### Work task
Pictures stay out. Everything else in the entries is copied exactly.
___
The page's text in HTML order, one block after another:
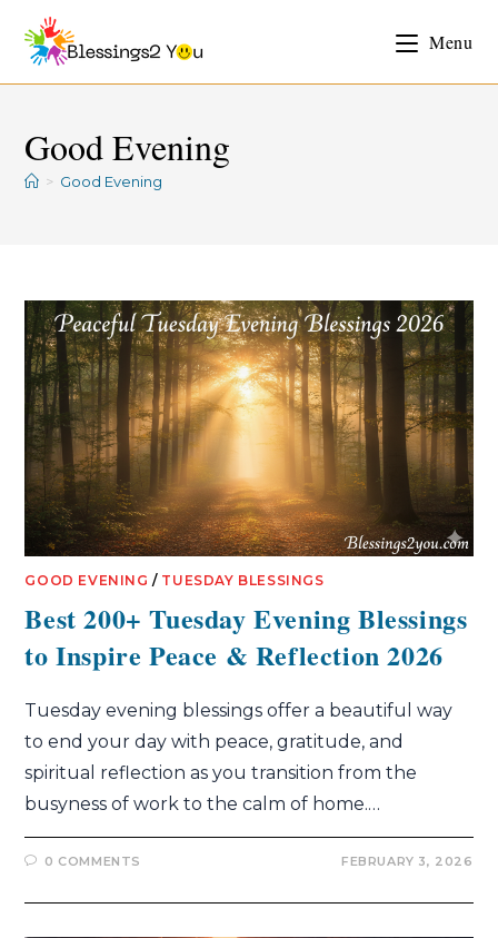
Menu
Good Evening
> Good Evening
GOOD EVENING / TUESDAY BLESSINGS
Best 200+ Tuesday Evening Blessings
to Inspire Peace & Reflection 2026
Tuesday evening blessings offer a beautiful way
to end your day with peace, gratitude, and
spiritual reflection as you transition from the
busyness of work to the calm of home.…
0 COMMENTS FEBRUARY 3, 2026
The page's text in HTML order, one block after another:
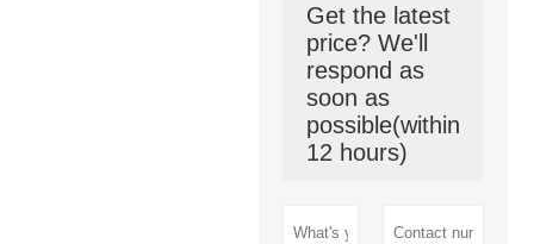
Get the latest
price? We'll
respond as
soon as
possible(within
12 hours)
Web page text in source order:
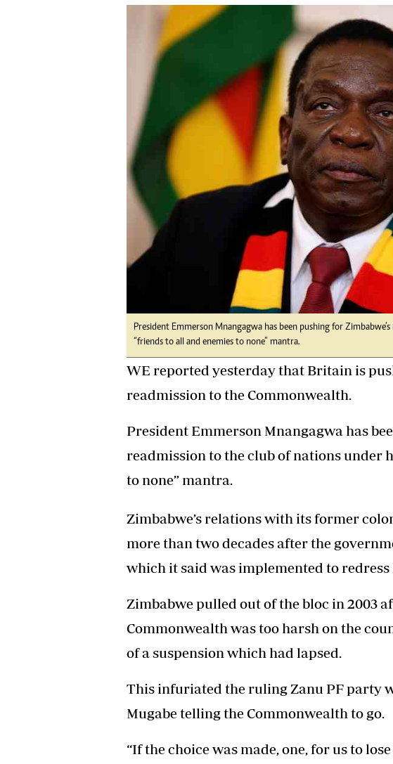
___
### Exercise output
The page's text in HTML order, one block after another:
Menu
Good Evening
> Good Evening
GOOD EVENING / TUESDAY BLESSINGS
Best 200+ Tuesday Evening Blessings
to Inspire Peace & Reflection 2026
Tuesday evening blessings offer a beautiful way
to end your day with peace, gratitude, and
spiritual reflection as you transition from the
busyness of work to the calm of home.…
0 COMMENTS FEBRUARY 3, 2026
The page's text in HTML order, one block after another:
Get the latest
price? We'll
respond as
soon as
possible(within
12 hours)
Web page text in source order:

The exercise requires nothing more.